Von 1903 bis 1905 war er Volontär beim Kaufhaus Leonard Tietz AG in Düren und arbeitete für dieselbe Firma von 1905 bis 1907 in Aachen. Seinen einjährigen Militärdienst leistete er in der 6. Kompanie des Füsilier-Regiments Fürst Karl Anton von Hohenzollern Nr. 40 ab, das seinen Standort bis 1910 in Aachen hatte. 1911 arbeitete Dago kurz für eine Importfirma für Wollwaren und Schneidereibedarf mit Sitz in Montreal, Kanada.

Während des Ersten Weltkriegs diente Dago in der deutschen Armee und war Kriegsgefangener in Russland. 1922 heiratete er Zitoni (Toni) Oppenheimer in Frankfurt am Main. Sie wurde 1896 in Limburg an der Lahn geboren und lebte mit ihrer Familie in Frankfurt. Ihr einziges Kind Werner kam 1923 in Aachen zur Welt. Um 1925 emigrierten Dago, Toni und Werner nach Montreal, wo Dago für das International Merchandising Syndicate, nordamerikanischer Repräsentant der Karstadt AG, arbeitete. 1930 zog die Familie nach New York. Dort übernahm Dago die Leitung der amerikanischen Niederlassung dieser Firma und behielt gleichzeitig die Verantwortung für die kanadische Filiale.

Ein Brief aus dieser Zeit deutet an, dass die Familie viele Hoffnungen auf das neue Leben in Amerika setzte.
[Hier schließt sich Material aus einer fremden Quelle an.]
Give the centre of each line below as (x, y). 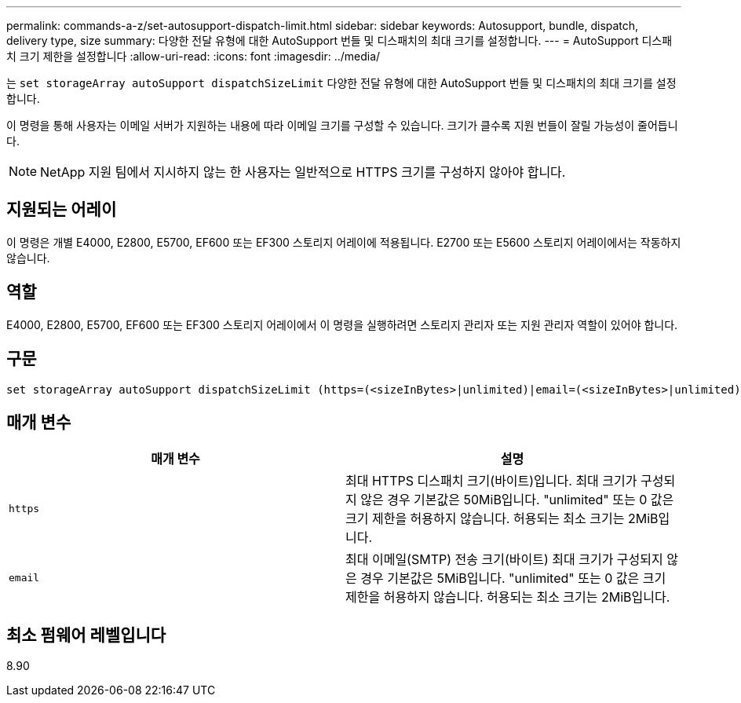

Dann brachte die Weltwirtschaftskrise schwere Zeiten. Dago und seine Familie trafen die schicksalhafte Entscheidung, nach Aachen zurückzukehren, und sie lebten dort für kurze Zeit. 1933, nach der Machtergreifung der Nazis, zogen sie nach Paris, wo Werner zur Schule ging und ausgezeichnete Leistungen zeigte. Dago schlug sich nur mühsam durch. Bei Ausbruch des Krieges wurde die Situation verzweifelt. In einem Brief vom 16. September 1939 an seinen Bruder Richard in England schrieb Dago, dass er kurz vor der Internierung stehe und dass sie mittellos seien. Die Familie lebte für eine Weile in Le Puy und im benachbarten Dardelles im unbesetzten Teil Frankreichs. Toni ging jedoch nach Paris zurück, um sich um ihre Mutter zu kümmern, und wurde dort verhaftet.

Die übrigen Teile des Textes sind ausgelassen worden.